_EXERCISE INSTRUCTIONS_. Within the records that follow, determine how many lines include the word "bounding". State the number and nothing further.

(Collection entries)
***
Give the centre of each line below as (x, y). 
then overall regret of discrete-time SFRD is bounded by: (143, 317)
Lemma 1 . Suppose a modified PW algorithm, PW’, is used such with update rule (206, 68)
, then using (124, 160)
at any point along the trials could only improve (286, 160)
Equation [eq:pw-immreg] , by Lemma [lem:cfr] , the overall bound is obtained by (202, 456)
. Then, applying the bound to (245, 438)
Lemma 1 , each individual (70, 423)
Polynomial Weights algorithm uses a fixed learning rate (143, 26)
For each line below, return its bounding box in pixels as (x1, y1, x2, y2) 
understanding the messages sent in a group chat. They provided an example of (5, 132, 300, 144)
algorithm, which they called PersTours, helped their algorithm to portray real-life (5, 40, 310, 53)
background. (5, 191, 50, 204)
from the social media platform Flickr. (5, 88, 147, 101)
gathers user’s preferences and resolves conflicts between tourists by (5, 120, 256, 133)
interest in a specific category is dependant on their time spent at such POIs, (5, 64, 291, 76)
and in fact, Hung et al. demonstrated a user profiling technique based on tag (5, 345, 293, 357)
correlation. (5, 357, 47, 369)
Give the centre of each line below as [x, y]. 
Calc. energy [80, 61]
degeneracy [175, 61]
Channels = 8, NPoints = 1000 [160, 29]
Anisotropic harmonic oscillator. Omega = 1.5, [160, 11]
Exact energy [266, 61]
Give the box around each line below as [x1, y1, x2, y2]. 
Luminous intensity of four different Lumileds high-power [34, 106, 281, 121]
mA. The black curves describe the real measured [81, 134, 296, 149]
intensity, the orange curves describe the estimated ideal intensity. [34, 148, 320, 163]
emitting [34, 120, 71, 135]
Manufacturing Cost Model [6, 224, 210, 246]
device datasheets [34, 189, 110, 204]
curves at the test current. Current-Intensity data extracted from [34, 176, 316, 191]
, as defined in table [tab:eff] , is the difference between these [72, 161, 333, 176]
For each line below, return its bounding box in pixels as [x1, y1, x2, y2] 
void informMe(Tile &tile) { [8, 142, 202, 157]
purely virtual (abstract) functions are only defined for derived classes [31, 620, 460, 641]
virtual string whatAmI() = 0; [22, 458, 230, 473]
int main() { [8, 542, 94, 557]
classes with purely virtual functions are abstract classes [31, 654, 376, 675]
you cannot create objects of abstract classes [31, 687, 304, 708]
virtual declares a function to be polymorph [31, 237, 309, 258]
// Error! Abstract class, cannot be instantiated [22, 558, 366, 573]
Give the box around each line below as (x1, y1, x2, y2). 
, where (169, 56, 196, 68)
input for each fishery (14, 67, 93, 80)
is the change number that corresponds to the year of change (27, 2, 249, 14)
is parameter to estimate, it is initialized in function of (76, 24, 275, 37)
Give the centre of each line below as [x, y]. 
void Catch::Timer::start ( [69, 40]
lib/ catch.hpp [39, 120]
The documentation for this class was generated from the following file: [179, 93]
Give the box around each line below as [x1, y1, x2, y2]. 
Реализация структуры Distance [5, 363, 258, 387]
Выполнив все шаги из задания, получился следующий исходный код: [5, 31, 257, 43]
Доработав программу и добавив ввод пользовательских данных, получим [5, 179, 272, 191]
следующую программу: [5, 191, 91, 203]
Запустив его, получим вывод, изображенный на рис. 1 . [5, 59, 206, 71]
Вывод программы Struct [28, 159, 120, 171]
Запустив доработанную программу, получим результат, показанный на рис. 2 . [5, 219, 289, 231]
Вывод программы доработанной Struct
***
_ANSWER SPACE_. 2